Phase Transition / Criticality

Definition

This motif is about discontinuous or sharply nonlinear changes in macroscopic behavior as a control variable crosses a threshold.

This motif asks whether a system has a real regime boundary. ISOM requires an order parameter, a control variable, and an intervention plan before treating threshold behavior as transferable.

Mathematical Structure

The structure usually involves an order parameter, a control variable, and a connectivity or correlation story that changes the dominant regime.

Physics Side

Phase transitions and criticality explain why local couplings can suddenly become global phenomena, from percolation to collective ordering.

AI Side

In AI, analogous thresholds appear in curriculum schedules, routing sparsity, memory usage, and exploration-exploitation balance. A criticality lens can clarify where a system should stay away from instability and where it should operate near a rich transition zone.

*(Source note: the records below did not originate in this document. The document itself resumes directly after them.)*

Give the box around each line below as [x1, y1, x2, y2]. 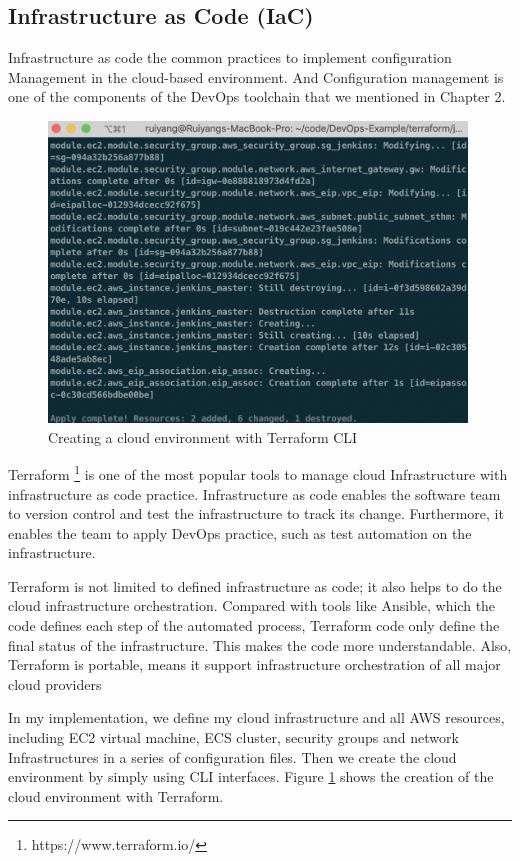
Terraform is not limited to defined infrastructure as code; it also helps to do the [8, 575, 502, 596]
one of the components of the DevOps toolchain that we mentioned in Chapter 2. [8, 86, 506, 107]
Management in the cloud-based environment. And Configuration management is [8, 66, 504, 87]
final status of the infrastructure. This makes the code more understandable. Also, [8, 634, 512, 655]
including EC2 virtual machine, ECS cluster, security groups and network [8, 727, 459, 748]
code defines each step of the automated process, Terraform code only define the [8, 615, 500, 636]
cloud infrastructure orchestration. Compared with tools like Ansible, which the [8, 595, 496, 616]
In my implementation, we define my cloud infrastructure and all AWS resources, [8, 707, 505, 728]

AI candidates include curriculum switching, sparse routing, memory activation, scaling transitions, and exploration policies. The practical test is whether monitoring the boundary improves decisions compared with smooth heuristics.

Failure Modes

It is easy to call any nonlinear curve a phase transition. Without a genuine regime boundary, the metaphor only obscures a smoother control problem.

The most common failure is over-naming: many curves are nonlinear without being critical. ISOM therefore looks for discontinuity, sharp scaling, hysteresis, or a measurable change in the dominant mechanism.

Open Questions

How can we estimate usable order parameters for learning systems, and how can we intervene on them without collapsing the training dynamics?